# Michael's Wiki

Sparse filtering is an algorithm that performs feature learning, introduced by Sparse Filtering, Ngiam et al 2011. Sparse filtering may converge faster than sparse coding, ICA, and sparse autoencoders for higher-dimension inputs.

#### The Sparse Filtering Algorithm

##### Execution

Execute by optimizing the objective function:

$$minimize \sum_{i=1}^{M} {\left\Vert \hat{f}^{(i)} \right\Vert}_1 = \sum_{i=1}^{M} {\left\Vert \frac{\tilde{f}^{(i)}}{\Vert \tilde{f}^{(i)} \Vert_2} \right\Vert}_1$$

Input is described not as raw data, but as a feature matrix of features per observation.

This describes a single layer of a feature learning matrix. Can apply to repeated layers in a greedy manner as described below to train a deep neural net.

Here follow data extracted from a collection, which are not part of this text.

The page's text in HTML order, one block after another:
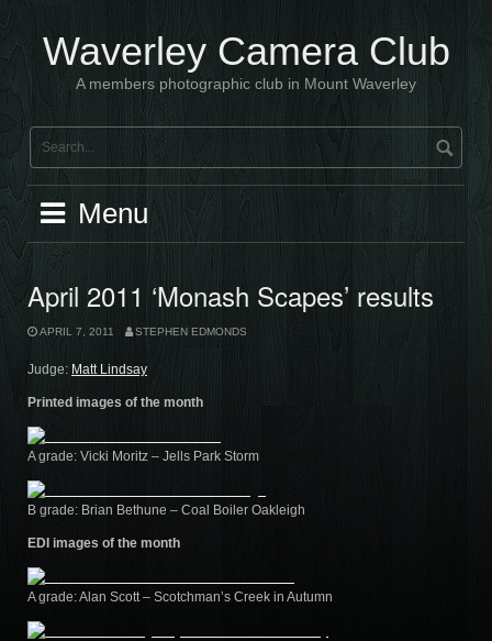
content Waverley Camera Club
A members photographic club in Mount Waverley
Menu
April 2011 ‘Monash Scapes’ results
APRIL 7, 2011 STEPHEN EDMONDS
Judge: Matt Lindsay
Printed images of the month
A grade: Vicki Moritz – Jells Park Storm
B grade: Brian Bethune – Coal Boiler Oakleigh
EDI images of the month
A grade: Alan Scott – Scotchman’s Creek in Autumn
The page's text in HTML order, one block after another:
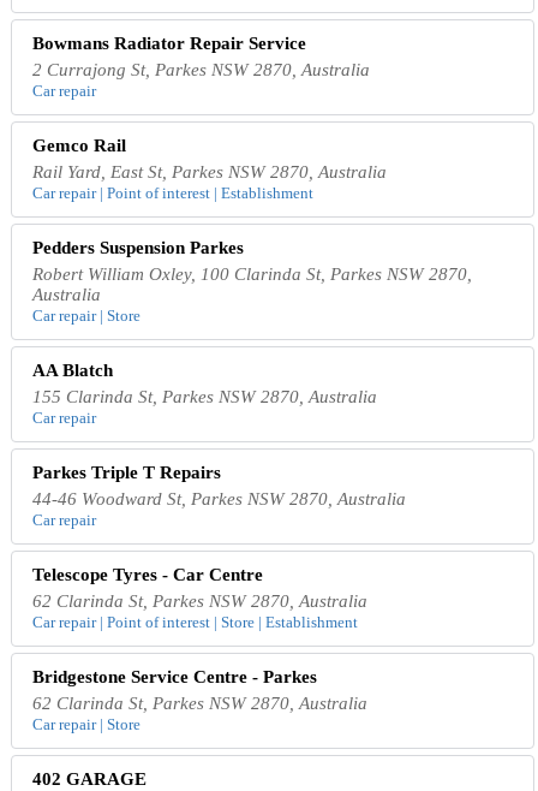
Bowmans Radiator Repair Service
2 Currajong St, Parkes NSW 2870, Australia
Car repair
Gemco Rail
Rail Yard, East St, Parkes NSW 2870, Australia
Car repair | Point of interest | Establishment
Pedders Suspension Parkes
Robert William Oxley, 100 Clarinda St, Parkes NSW 2870,
Australia
Car repair | Store
AA Blatch
155 Clarinda St, Parkes NSW 2870, Australia
Car repair
Parkes Triple T Repairs
44-46 Woodward St, Parkes NSW 2870, Australia
Car repair
Telescope Tyres - Car Centre
62 Clarinda St, Parkes NSW 2870, Australia
Car repair | Point of interest | Store | Establishment
Bridgestone Service Centre - Parkes
62 Clarinda St, Parkes NSW 2870, Australia
Car repair | Store
402 GARAGE

Ngiam et al execute this for their tests using an out-of-the-box optimizer1)2).

##### Interpretation
1. Normalize for uniform activity using $l_2$ norms
2. Normalize per example using $l_2$-ball
3. Normalize for sparseness using $l_1$

See introduction publication for detailed derivations3).

#### Sparsity Properties

Normalizing between features produces implicit competition between features.

• Population Sparsity
• Observations are represented by sparse number of features.